Oprócz pięknego marzenia, które właśnie się realizuje, Krzysiek ma wiele innych, mniejszych, ale równie ważnych marzeń – marzeń, które nie dotyczą bezpośrednio zdrowia, ale które zapewniają rozrywkę i umilają czas rekonwalescencji. Chyba wiecie o jakim marzeniu mowa? Tak, Krzysiek zdradził nam, że marzy o tym, aby dostać laptopa, który razem z nim będzie spędzał niekończące się chwile w szpitalnych salach.
Krzyśku – mam wielką nadzieję, że spotka się ponownie, tym razem obydwoje ciesząc się ze spełnienia kolejnego marzenia. Wszystkiego dobrego!
spełnienie marzenia
2016-03-03
Wszystkie momenty, w których spełnia się marzenie dziecka, są niezwykłe i fascynujące.
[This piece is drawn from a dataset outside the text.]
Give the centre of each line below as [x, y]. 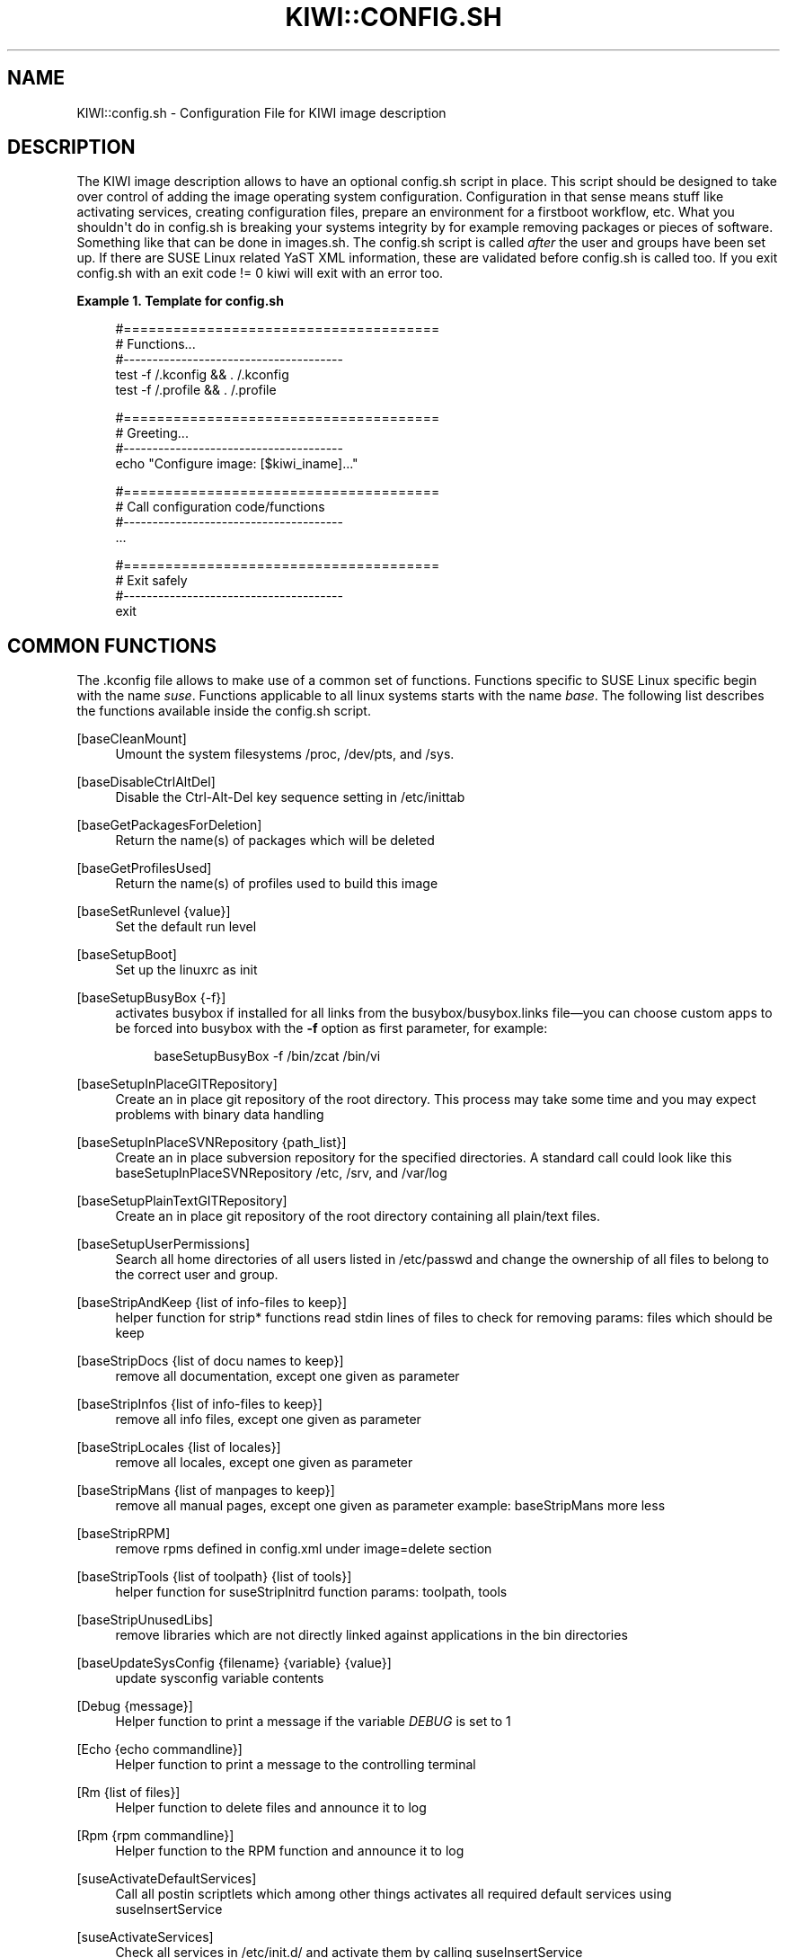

Są jednak wśród tych momentów, takie, które zmieniają świat – nie tylko Marzyciela, ale także nas – wolontariuszy. Takim właśnie momentem, punktem, było spełnienie marzenia Krzyśka, które poznałyśmy dzień wcześniej. Dzięki szybkiej reakcji wolontariuszy, następnego dnia, wyposażone w ciasto, wymarzonego laptopa i grę, udałyśmy się do naszego podopiecznego, który oczywiście o niczym nie wiedział. Postanowiłyśmy zrobić Mu mega wielką niespodzianką – takie są najfajniejsze :) A więc najpierw na stole zasłanym obrusem (Pani Mario – dziękujemy! :) ) rozstawiłyśmy talerzyki i pokroiłyśmy ciasto częstując wszystkie dzieci. Zaczęłyśmy rozmawiać z dziećmi o różnych sprawach, takich zwyczajnych, prozaicznych, wręcz błahych. Ciągle się do siebie uśmiechałyśmy – wiedziałyśmy, że Krzysiek nic a nic nie podejrzewa. Uśmiechnięte kontynuowałyśmy rozmowę dalej, w końcu Asia zagadnęła: „słuchaj, a jaki to miał być w ogóle laptop? Bo wiesz, całkiem przypadkiem mamy tutaj taki przykładowy” – wyciągnęła go i postawiła na stole. „Jeśli Ci się podoba, jest Twój”, a Krzysiek… zaniemówił! Otworzył szeroko oczy i nie dowierzał, że tak szybko stoi przed Nim wymarzony laptop, że to się dzieje tu i teraz. :) Niesamowita chwila. Wszystkim łzy błyszczał w oczach, oczywiście łzy emocji i radości, bo dla takich właśnie chwil marzy się i spełnia się marzenia. Laptop Krzyśkowi bardzo się podobał – miał idealne parametry, oprogramowanie i obudowę – odporną na zadrapania. Krzysiek od razu go włączył, porobiliśmy sobie zdjęcia, a uśmiechy nie schodziły z naszych twarzy.
Asia dała mi dyplom i miałam zaszczyt przeczytać: „dziękujemy Ci za tak wspaniałe marzenie” i „nigdy nie przestawaj marzyć”. Marzyć znaczy żyć, a spełniać marzenia żyć podwójnie.
Krzysztofie, to prawdziwy zaszczyt spełnić Twoje marzenie. Trzymamy za Ciebie kciuki! :) Niech moc marzeń będzie z Tobą!
Dziękujemy Wszystkim, którzy oddali 1% podatku na rzecz działalności naszej fundacji. Tylko 1%, a tworzy cuda. Dziękujemy za cuda.